Jim Purdy, of Local Motors, a company based in Chandler, displayed a car his company designed that can do 140 mph, looks like the Batmobile, and is made almost entirely from parts you can find or order from your local auto shop.
The car is named the Rally Fighter because the body is modeled after a WWII fighter plane. It has a Chevy Corvette engine, a Ford back-end, Jeep headlights, and a Frankenstein menagerie of other miscellaneous parts. Here's a video of the car crashing, doing a 360, and driving off.
Local motors pooled a network of 40,000 industrial and graphic designers and designed the car entirely on the internet. It's what Purdy calls "community development." They trolled their design network for a winning idea, and assembled the car locally with local parts, which sidesteps the need for a massive factory and drastically cuts the time for production. They've built 50 so far - at $80,000 a piece.
"We'd love to sell the Border Patrol 50 of these," Purdy says.
Courtesy of AeroVironment, and possibly coming to a border community near you, is the Qube. It's 5.5 pounds, only 3 feet in length, has four helicopter-style rotors, which gives it hovering capability, and seems like something Huxley would have placed in Brave New World. (AeroVironment's UAV slogan is, "The Future Is Unmanned," which seems to bode ill for humanity.)
They've placed a camera on the bottom of the mini-copter and it could be used to spy on smugglers or crossers when sending an agent is too difficult or dangerous.
One company sold blimps and inflatable structures; another, speedily erectable towers. And the Mason Company pitched its animal kennels and sturdy fences. (Although it's presumed the fences would be for K9 units, the Border Patrol operated a satellite base on the Tohono O'odham Reservation that kept caught immigrants in a chain link area eerily similar to an outdoor kennel, so it seems the applications for their product could be varied.)
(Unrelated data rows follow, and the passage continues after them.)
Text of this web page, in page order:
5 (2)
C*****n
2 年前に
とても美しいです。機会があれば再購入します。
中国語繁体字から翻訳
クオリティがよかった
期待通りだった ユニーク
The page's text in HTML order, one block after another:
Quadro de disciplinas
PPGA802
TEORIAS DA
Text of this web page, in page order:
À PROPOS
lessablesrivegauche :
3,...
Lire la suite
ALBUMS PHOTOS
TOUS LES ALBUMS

There was no lack of guns at the Expo. Rifles adorned tables on nearly every aisle.
Ferfrans Weapons Systems says it has developed a fully auto rifle that lowers the firing rate from 850-900 rounds-per-minute, to 550-680 rounds-per-minute, making the gun more manageable and accurate, for those times when semi-auto or three round burst simply won't get the job done. So easy to operate, says Charles Ferrera, with Falcon Operations Group, you can slap nearly anyone behind it and get effective results.
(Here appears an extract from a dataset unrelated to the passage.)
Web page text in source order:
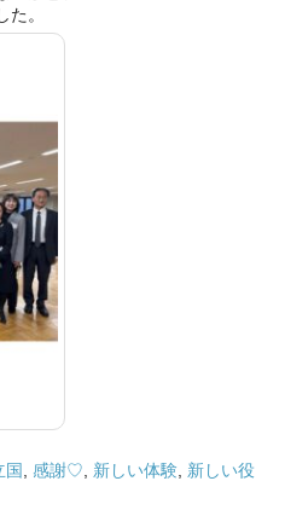
。
国 感謝♡ 新しい体験
新しい役

What was the most important piece of technology at the Expo?
"This is the most important thing in the whole fucking building," Ferrera says, as he points to a clip that will hold your chewing tobacco on a tactical belt. His preferred chew is Skoal, citrus blend.
It just might be.
With spending cuts looming, possible furloughs, and apprehensions in the U.S. 78 percent below their peak in 2000, a can of chewing tobacco to kill time might come in handy on the Arizona border.